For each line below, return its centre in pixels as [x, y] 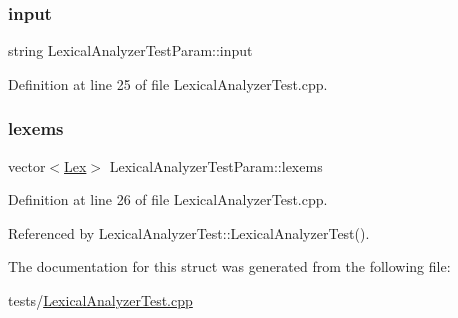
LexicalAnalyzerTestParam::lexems [216, 165]
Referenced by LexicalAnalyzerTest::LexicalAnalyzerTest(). [189, 232]
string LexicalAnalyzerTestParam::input [130, 50]
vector [27, 165]
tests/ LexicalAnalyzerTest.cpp [100, 300]
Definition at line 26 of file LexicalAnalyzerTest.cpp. [168, 199]
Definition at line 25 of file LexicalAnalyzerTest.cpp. [168, 83]
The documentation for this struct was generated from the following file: [229, 266]

··········

_YOUR OBJECTIVE:_
Search the data for "string LexicalAnalyzerTestParam::input [130, 50]". Beginning with that line, set down every line through the last exactly.

_PROBLEM SOLUTION:_
string LexicalAnalyzerTestParam::input [130, 50]
vector [27, 165]
tests/ LexicalAnalyzerTest.cpp [100, 300]
Definition at line 26 of file LexicalAnalyzerTest.cpp. [168, 199]
Definition at line 25 of file LexicalAnalyzerTest.cpp. [168, 83]
The documentation for this struct was generated from the following file: [229, 266]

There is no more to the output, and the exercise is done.